Autocomplacente é o sujeito que sente prazer em si mesmo, em suas próprias ações, mesmo que sejam erradas; autoindulgente é aquele que é tolerante para com seus próprios erros. Parece que os filhos de Eli tinham prazer em usar e abusar da posição de sacerdotes. Devido à velhice do pai, eram eles que atuavam de fato como sacerdotes, e achavam que nessa função podiam fazer o que quisessem sem prestar contas a ninguém.

Por causa disso, desrespeitavam os direitos daqueles que vinham ao Tabernáculo para oferecer sua adoração e não davam ouvidos quando recebiam alguma reclamação. Ao contrário, respondiam com violência. E também não deram ouvidos ao pai, quando este os aconselhou quanto ao seu comportamento.

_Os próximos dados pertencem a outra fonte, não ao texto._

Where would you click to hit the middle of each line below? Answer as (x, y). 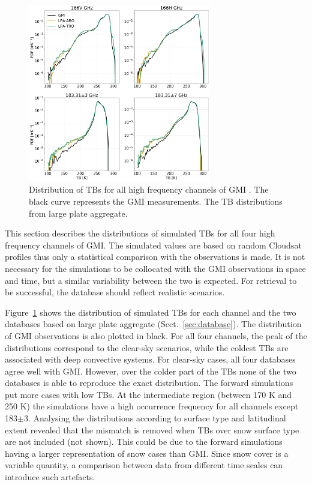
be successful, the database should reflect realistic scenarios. (115, 292)
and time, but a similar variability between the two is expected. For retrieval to (151, 280)
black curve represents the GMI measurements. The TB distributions (156, 201)
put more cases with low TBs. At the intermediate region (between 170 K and (148, 394)
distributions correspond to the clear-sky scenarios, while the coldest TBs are (147, 347)
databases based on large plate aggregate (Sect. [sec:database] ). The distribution (153, 324)
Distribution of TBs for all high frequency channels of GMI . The (149, 189)
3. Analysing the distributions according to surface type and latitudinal (155, 418)
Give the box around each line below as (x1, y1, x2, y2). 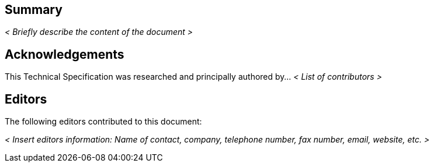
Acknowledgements (5, 47, 124, 62)
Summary (5, 2, 63, 17)
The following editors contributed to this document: (5, 116, 202, 127)
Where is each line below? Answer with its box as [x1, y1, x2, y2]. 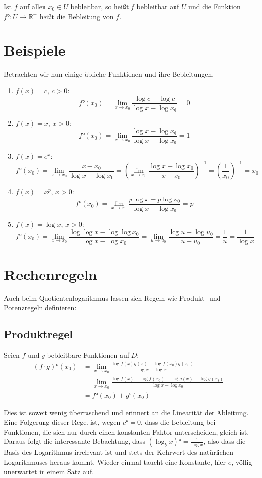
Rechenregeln [4, 264, 97, 284]
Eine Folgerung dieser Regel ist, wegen [4, 417, 121, 427]
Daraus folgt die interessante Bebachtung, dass [4, 436, 145, 446]
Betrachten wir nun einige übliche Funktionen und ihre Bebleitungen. [4, 69, 214, 79]
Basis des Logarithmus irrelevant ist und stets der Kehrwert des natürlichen [4, 447, 234, 457]
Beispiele [4, 40, 66, 60]
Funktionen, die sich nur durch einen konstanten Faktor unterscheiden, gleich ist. [4, 426, 249, 437]
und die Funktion [188, 1, 241, 11]
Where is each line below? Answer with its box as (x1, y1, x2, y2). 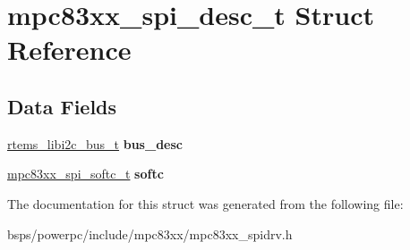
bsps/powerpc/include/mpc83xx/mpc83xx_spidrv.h (7, 224, 293, 243)
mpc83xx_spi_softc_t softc (7, 164, 164, 183)
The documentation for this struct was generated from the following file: (7, 194, 404, 212)
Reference (7, 31, 132, 68)
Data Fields (7, 92, 117, 120)
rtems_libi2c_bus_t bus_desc (7, 134, 183, 153)
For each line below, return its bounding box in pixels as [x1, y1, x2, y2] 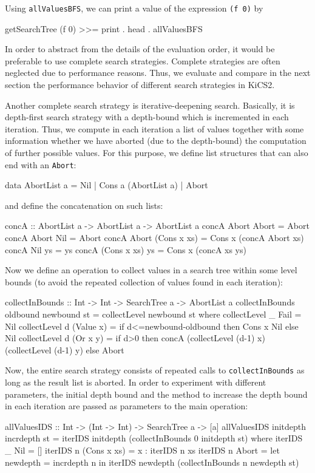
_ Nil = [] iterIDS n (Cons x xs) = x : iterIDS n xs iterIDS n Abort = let [5, 444, 280, 456]
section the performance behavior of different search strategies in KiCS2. [5, 78, 275, 91]
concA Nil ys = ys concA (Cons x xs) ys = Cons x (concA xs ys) [5, 243, 246, 256]
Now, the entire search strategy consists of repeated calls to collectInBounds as [5, 364, 305, 376]
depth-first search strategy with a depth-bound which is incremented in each [5, 111, 289, 123]
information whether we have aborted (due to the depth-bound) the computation [5, 134, 307, 147]
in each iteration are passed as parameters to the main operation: [5, 400, 248, 412]
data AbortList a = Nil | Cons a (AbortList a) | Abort [5, 179, 208, 191]
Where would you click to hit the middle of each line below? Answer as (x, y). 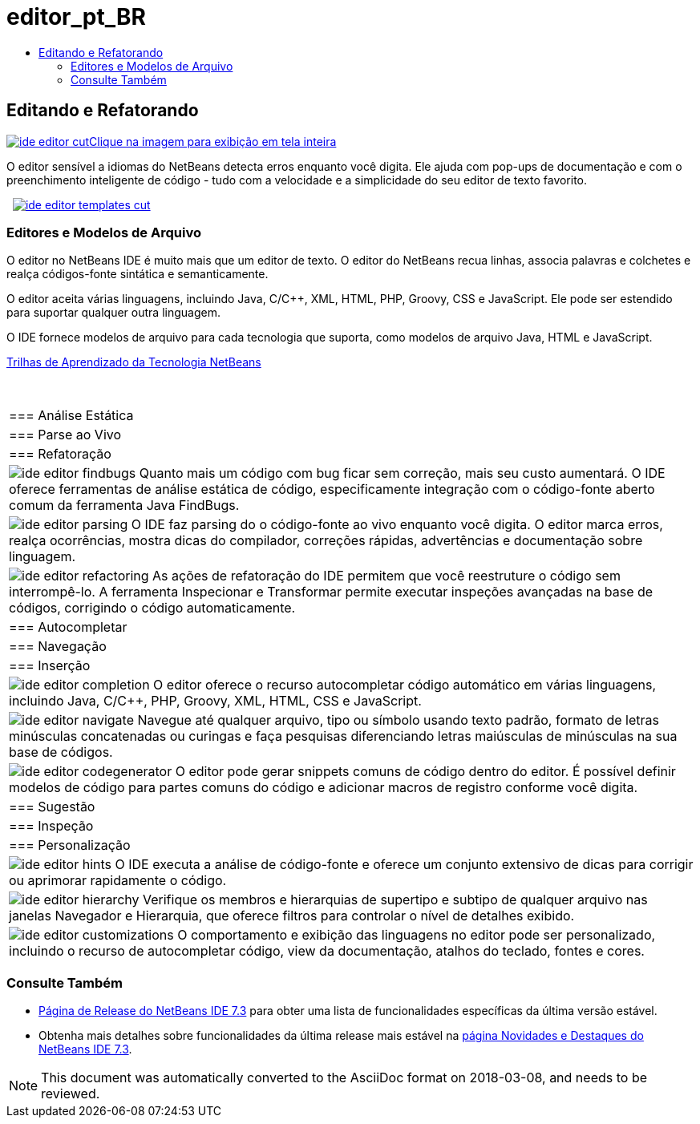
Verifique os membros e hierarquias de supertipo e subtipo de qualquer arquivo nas (395, 900)
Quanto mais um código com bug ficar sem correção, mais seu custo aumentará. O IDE (402, 473)
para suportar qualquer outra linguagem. (113, 313)
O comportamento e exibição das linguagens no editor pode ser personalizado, (417, 935)
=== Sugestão (52, 807)
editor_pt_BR (76, 17)
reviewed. (71, 1094)
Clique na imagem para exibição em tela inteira (213, 141)

Certamente tomaram conhecimento da advertência divina por meio de Samuel, mas também não se importaram. Além disso, no episódio da ida da Arca ao campo de batalha não se incomodaram de cometer esse sacrilégio.

Quando a nossa vaidade pessoal nos leva a pensar que nada do que fazemos é errado, ainda que isso seja evidente para os outros, há muito pouco a ser feito em nosso favor. A punição divina já está a caminho.

5.       Punição e tragédia

A punição pelos pecados de Eli e sua família aconteceu de duas maneiras: a destruição quase total de uma família sacerdotal e a humilhação de uma nação inteira.

Cumprindo as profecias divinas, Eli, seus filhos e uma de suas noras, morreram todos no mesmo dia, quando Hofni e Finéias cometeram o pecado de retirar a Arca da Aliança do Tabernáculo e a levaram para o campo de batalha. Eles morreram ali mesmo; Eli e a mulher de Finéias morreram ao receber a notícia (1Sm.4.12-22). Mas ainda ficaram descendentes e parentes de Eli, os quais, mais à frente foram mortos por Saul. Nessa ocasião o Tabernáculo tinha sido transferido para Nobe, e o sumo sacerdote era Aimeleque, bisneto de Eli. Por achar que este tinha ajudado Davi a fugir, Saul mandou matar ele e todos os demais sacerdotes, em número de oitenta e cinco. Só escapou Abiatar (1Sm.22.6-23), que mais tarde tornou-se sumo-sacerdote, durante o reinado de Davi, mas foi destituído por Salomão, cumprindo-se a profecia do homem de Deus em Siló (1Sm.2.35,36 e 1Rs.2.27).

A tragédia também atingiu toda a nação quando os israelitas foram derrotados pelos filisteus, e estes tomaram a Arca da Aliança, símbolo da presença de Deus no meio do povo. Por isso, a mulher de Finéias, que morreu ao saber da notícia e enquanto dava à luz um menino, deu-lhe o nome de Icabode, que significa “Foi-se a glória de Israel” (1Sm.4.19-22).  Nossos pecados podem ter duras conseqüências que muitas se estenderão muito além do nosso círculo familiar. Entretanto, a história de Eli se salva pelo fato de ter acolhido no Tabernáculo e ensinado corretamente a Samuel, que, a seguir, se tornou o grande personagem da história de Israel.